> DATA EXCERPTS
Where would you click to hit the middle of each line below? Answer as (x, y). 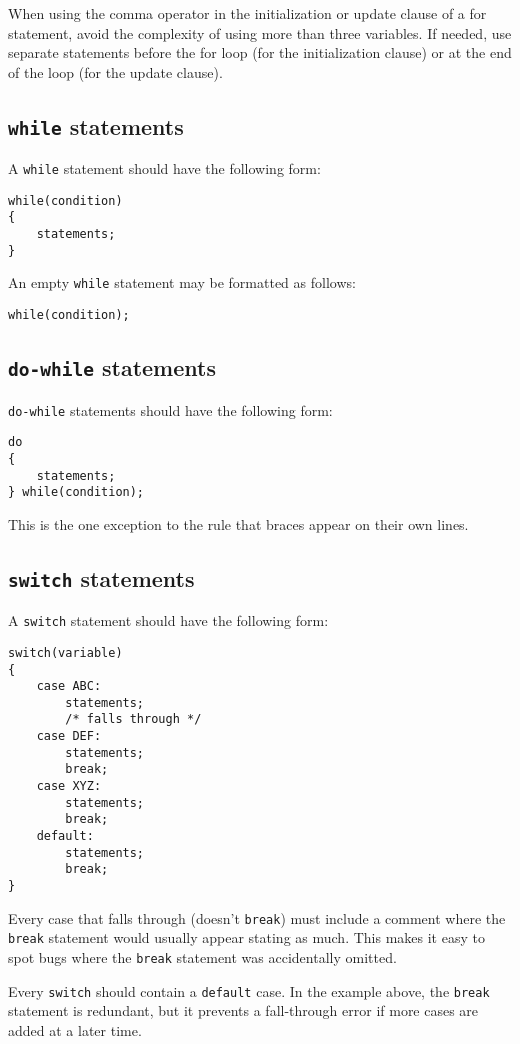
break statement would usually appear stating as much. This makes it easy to (246, 937)
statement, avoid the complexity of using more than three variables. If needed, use (260, 32)
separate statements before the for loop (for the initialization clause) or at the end (260, 52)
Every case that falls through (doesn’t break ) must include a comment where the (257, 917)
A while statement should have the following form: (164, 168)
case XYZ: (69, 786)
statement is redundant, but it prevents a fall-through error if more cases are (243, 1010)
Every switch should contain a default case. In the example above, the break (249, 990)
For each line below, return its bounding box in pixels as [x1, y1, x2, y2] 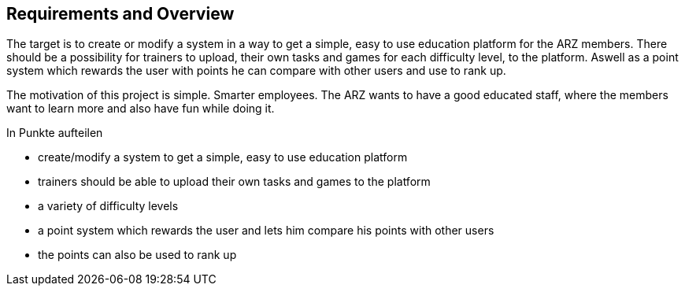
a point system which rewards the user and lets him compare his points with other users [38, 224, 494, 238]
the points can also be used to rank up [38, 248, 237, 262]
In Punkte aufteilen [6, 126, 103, 140]
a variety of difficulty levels [38, 199, 179, 213]
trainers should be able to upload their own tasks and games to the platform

> DESCRIPTION OF THE TASK
Show the lines of the records above that mention "more".

> RESPONSE BOX
statement, avoid the complexity of using more than three variables. If needed, use (260, 32)
statement is redundant, but it prevents a fall-through error if more cases are (243, 1010)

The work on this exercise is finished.